Figure 10-5. Ring algorithm: previous leader (6) fails and 3 starts the election process

Variants of this algorithm include collecting a single highest-ranked identifier instead of a set of active nodes to save space: since the max function is commutative, it is enough to know a current maximum. When the algorithm comes back to the node that has started the election, the last known highest identifier is circulated across the ring once again.

Since the ring can be partitioned in two or more parts, with each part potentially electing its own leader, this approach doesn’t hold a safety property, either.

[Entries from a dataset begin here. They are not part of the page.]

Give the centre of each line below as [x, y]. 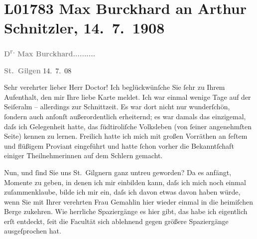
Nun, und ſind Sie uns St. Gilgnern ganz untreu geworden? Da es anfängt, [118, 172]
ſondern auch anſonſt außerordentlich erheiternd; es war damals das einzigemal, [125, 116]
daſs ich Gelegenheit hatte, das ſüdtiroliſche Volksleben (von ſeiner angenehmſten [128, 126]
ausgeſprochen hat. [33, 231]
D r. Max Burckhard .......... [50, 53]
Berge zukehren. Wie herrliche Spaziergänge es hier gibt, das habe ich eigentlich [126, 211]
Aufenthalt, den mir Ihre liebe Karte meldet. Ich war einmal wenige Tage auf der [128, 97]
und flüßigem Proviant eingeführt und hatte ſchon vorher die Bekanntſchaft [119, 145]

As you can see, for a system with a leader to function correctly, we need to know the status of the current leader (whether it is alive or not), since to keep processes organized and for execution to continue, the leader has to be alive and reachable to perform its duties. To detect leader crashes, we can use failure-detection algorithms (see Chapter 9).

Summary

Leader election is an important subject in distributed systems, since using a designated leader helps to reduce coordination overhead and improve the algorithm’s performance. Election rounds might be costly but, since they’re infrequent, they do not have a negative impact on the overall system performance. A single leader can become a bottleneck, but most of the time this is solved by partitioning data and using per-partition leaders or using different leaders for different actions.

Unfortunately, all the algorithms we’ve discussed in this chapter are prone to the split brain problem: we can end up with two leaders in independent subnets that are not aware of each other’s existence. To avoid split brain, we have to obtain a cluster-wide majority of votes.

Many consensus algorithms, including Multi-Paxos and Raft, rely on a leader for coordination. But isn’t leader election the same as consensus? To elect a leader, we need to reach a consensus about its identity. If we can reach consensus about the leader identity, we can use the same means to reach consensus on anything else [ABRAHAM13].

The identity of a leader may change without processes knowing about it, so the question is whether the process-local knowledge about the leader is still valid. To achieve that, we need to combine leader election with failure detection. For example, the stable leader election algorithm uses rounds with a unique stable leader and timeout-based failure detection to guarantee that the leader can retain its position for as long as it doesn’t crash and is accessible [AGUILERA01].

Algorithms that rely on leader election often allow the existence of multiple leaders and attempt to resolve conflicts between the leaders as quickly as possible. For example, this is true for Multi-Paxos (see “Multi-Paxos”), where only one of the two conflicting leaders (proposers) can proceed, and these conflicts are resolved by collecting a second quorum, guaranteeing that the values from two different proposers won’t be accepted.

In Raft (see “Raft”), a leader can discover that its term is out-of-date, which implies the presence of a different leader in the system, and update its term to the more recent one.

In both cases, having a leader is a way to ensure liveness (if the current leader has failed, we need a new one), and processes should not take indefinitely long to understand whether or not it has really failed. Lack of safety and allowing multiple leaders is a performance optimization: algorithms can proceed with a replication phase, and safety is guaranteed by detecting and resolving the conflicts.

We discuss consensus and leader election in the context of consensus in more detail in Chapter 14.